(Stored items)
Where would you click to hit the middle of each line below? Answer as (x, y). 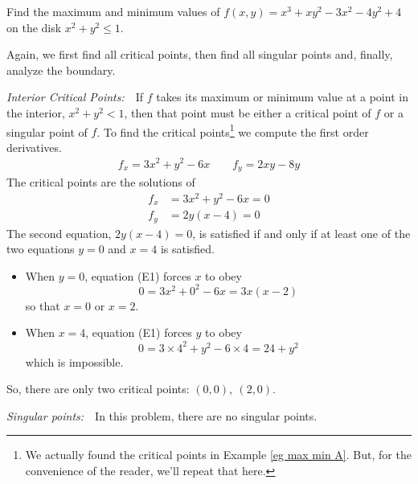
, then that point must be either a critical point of (248, 112)
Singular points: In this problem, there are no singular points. (162, 415)
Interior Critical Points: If (75, 97)
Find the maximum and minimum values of (113, 11)
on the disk (34, 27)
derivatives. (34, 147)
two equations (41, 249)
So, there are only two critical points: (98, 389)
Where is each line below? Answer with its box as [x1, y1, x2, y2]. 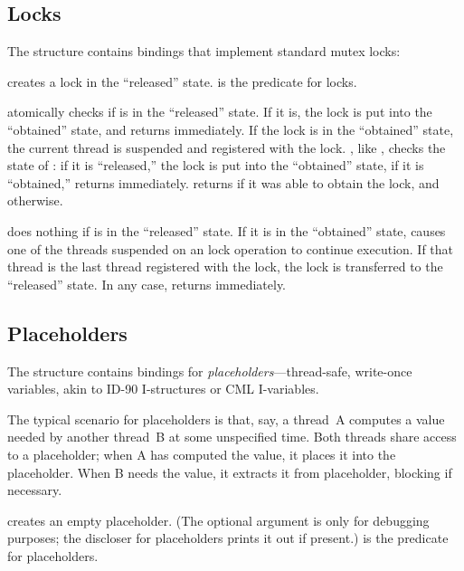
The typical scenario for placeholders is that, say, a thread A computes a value [7, 409, 445, 428]
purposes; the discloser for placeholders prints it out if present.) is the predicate [7, 528, 449, 547]
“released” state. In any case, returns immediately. [7, 274, 286, 293]
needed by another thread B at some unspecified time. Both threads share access [7, 427, 457, 446]
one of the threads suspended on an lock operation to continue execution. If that [7, 239, 454, 258]
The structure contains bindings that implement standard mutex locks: [7, 42, 401, 61]
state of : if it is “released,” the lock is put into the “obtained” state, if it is [7, 156, 424, 175]
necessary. [7, 481, 62, 500]
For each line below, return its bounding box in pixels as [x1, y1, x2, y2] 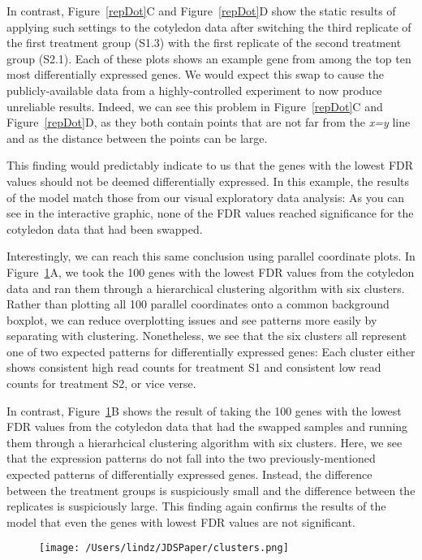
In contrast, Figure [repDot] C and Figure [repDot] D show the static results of [6, 2, 396, 19]
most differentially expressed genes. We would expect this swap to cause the [6, 66, 384, 83]
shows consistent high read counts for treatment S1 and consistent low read [6, 359, 381, 376]
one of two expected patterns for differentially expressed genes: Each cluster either [6, 342, 416, 360]
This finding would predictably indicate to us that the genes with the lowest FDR [6, 157, 414, 174]
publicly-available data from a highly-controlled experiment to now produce [6, 81, 382, 98]
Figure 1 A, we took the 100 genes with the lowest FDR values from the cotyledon [6, 263, 415, 280]
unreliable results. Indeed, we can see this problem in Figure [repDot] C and [6, 97, 383, 114]
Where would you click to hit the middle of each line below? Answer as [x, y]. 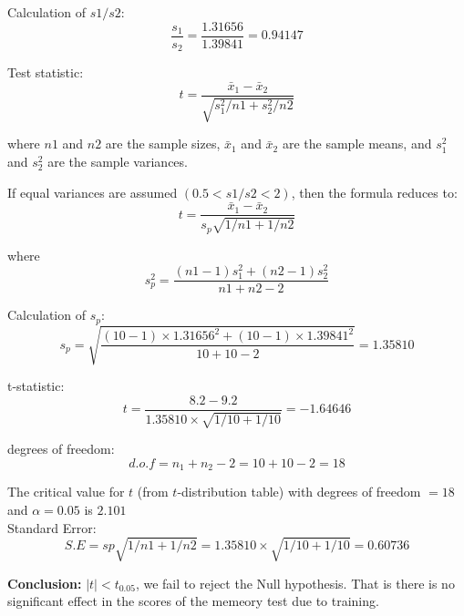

**Problem statement**: Print out the entries above word for word from the first line to the line containing "For each line", both included, omitting the pictures.

**Answer section**:
Where would you click to hit the middle of each line below? Answer as (x, y). 
, then that point must be either a critical point of (248, 112)
Singular points: In this problem, there are no singular points. (162, 415)
Interior Critical Points: If (75, 97)
Find the maximum and minimum values of (113, 11)
on the disk (34, 27)
derivatives. (34, 147)
two equations (41, 249)
So, there are only two critical points: (98, 389)
Where is each line below? Answer with its box as [x1, y1, x2, y2]. 
The typical scenario for placeholders is that, say, a thread A computes a value [7, 409, 445, 428]
purposes; the discloser for placeholders prints it out if present.) is the predicate [7, 528, 449, 547]
“released” state. In any case, returns immediately. [7, 274, 286, 293]
needed by another thread B at some unspecified time. Both threads share access [7, 427, 457, 446]
one of the threads suspended on an lock operation to continue execution. If that [7, 239, 454, 258]
The structure contains bindings that implement standard mutex locks: [7, 42, 401, 61]
state of : if it is “released,” the lock is put into the “obtained” state, if it is [7, 156, 424, 175]
necessary. [7, 481, 62, 500]
For each line below, return its bounding box in pixels as [x1, y1, x2, y2] 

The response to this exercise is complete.